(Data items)

####

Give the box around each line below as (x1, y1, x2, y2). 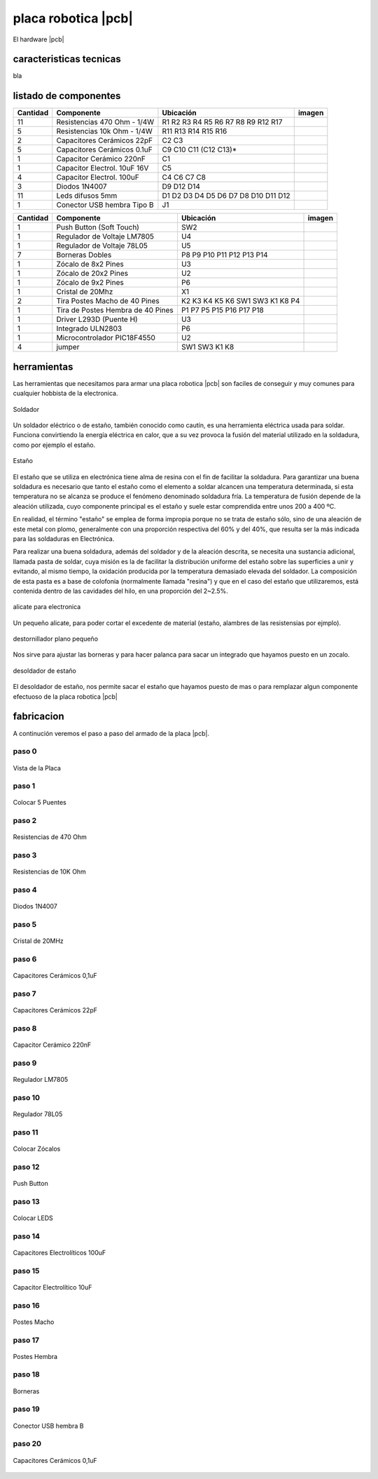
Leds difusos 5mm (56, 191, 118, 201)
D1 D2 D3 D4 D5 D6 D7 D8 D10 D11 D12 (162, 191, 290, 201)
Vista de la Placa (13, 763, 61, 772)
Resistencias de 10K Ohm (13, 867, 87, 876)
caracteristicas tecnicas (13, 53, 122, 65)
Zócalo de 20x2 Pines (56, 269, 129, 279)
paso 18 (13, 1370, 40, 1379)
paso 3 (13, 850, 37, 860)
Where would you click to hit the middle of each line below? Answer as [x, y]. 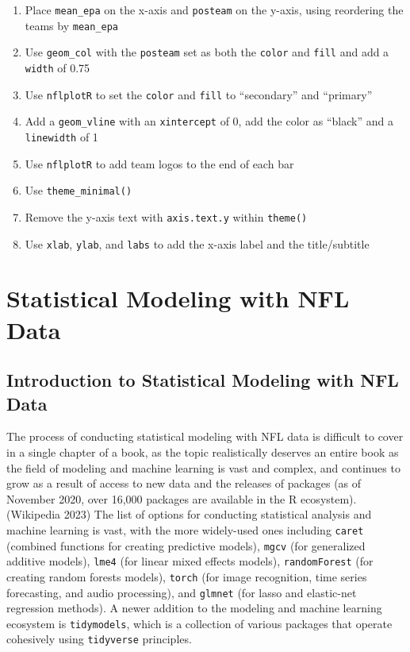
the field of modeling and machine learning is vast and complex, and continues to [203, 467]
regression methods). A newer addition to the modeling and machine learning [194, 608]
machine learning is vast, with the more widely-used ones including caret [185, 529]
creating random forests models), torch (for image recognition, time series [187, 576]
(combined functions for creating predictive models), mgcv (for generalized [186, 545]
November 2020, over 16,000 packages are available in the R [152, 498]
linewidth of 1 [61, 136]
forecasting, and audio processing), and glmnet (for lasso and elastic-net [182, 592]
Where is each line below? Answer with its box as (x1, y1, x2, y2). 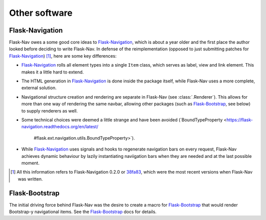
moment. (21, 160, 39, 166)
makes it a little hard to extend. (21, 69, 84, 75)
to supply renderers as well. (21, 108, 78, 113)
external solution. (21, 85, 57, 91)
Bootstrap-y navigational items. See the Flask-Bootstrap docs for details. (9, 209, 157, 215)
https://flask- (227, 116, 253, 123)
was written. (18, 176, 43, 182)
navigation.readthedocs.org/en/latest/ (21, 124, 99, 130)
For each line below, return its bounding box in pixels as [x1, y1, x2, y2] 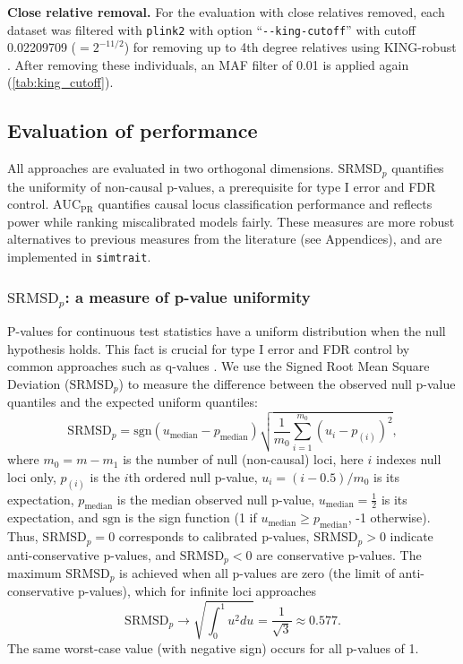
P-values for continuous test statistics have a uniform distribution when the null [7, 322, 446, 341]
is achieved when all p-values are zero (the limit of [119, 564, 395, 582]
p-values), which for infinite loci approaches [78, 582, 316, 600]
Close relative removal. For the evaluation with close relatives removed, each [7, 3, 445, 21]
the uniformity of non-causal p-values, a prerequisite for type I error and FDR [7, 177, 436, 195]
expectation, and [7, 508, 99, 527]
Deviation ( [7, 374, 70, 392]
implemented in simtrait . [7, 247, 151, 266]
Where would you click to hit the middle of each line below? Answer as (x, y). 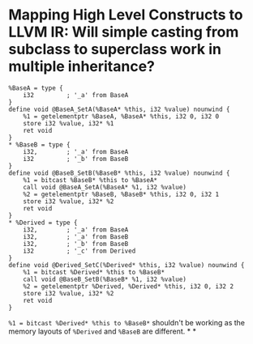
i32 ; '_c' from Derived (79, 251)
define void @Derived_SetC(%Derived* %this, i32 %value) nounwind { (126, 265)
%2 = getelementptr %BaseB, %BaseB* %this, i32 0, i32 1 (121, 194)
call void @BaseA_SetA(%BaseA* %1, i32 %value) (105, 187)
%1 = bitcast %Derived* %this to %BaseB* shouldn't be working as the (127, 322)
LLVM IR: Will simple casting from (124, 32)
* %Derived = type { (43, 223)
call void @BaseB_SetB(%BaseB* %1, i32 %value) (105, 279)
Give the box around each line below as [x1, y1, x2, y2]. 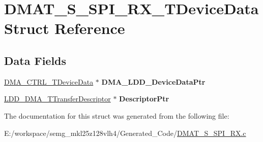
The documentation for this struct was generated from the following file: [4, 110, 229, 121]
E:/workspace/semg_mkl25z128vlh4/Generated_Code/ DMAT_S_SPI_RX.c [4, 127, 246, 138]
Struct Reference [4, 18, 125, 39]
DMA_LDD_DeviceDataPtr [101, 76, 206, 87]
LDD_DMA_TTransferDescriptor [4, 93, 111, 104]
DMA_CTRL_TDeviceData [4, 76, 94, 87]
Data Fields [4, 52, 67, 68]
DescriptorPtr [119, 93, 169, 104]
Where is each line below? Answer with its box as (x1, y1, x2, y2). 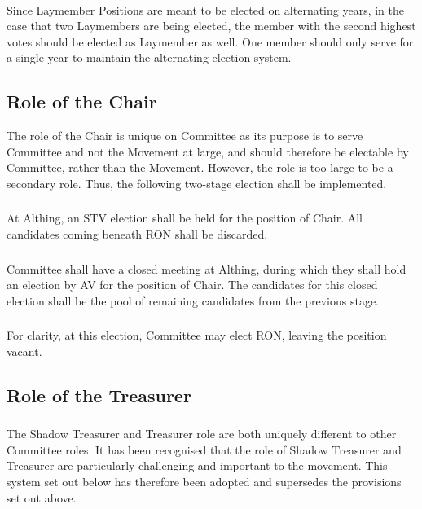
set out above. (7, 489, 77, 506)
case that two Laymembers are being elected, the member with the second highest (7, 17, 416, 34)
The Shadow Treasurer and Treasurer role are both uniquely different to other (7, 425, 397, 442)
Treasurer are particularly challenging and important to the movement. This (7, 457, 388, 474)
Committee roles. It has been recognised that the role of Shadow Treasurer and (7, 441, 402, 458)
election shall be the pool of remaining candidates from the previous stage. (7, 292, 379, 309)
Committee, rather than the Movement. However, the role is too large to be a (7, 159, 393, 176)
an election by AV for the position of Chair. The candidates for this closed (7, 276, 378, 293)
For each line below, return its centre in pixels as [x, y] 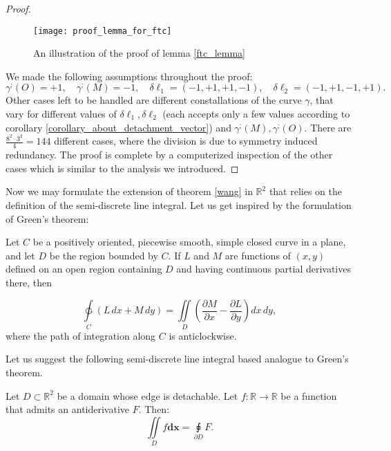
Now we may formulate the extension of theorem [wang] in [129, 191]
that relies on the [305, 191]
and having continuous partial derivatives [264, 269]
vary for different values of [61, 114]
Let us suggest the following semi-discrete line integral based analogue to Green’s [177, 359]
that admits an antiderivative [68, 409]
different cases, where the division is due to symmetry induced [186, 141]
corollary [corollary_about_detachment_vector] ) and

####

# WHAT YOU WILL DO
Please tally the lines of the entries that contain the string "call" and reply with the count alone.

# SOLUTION
2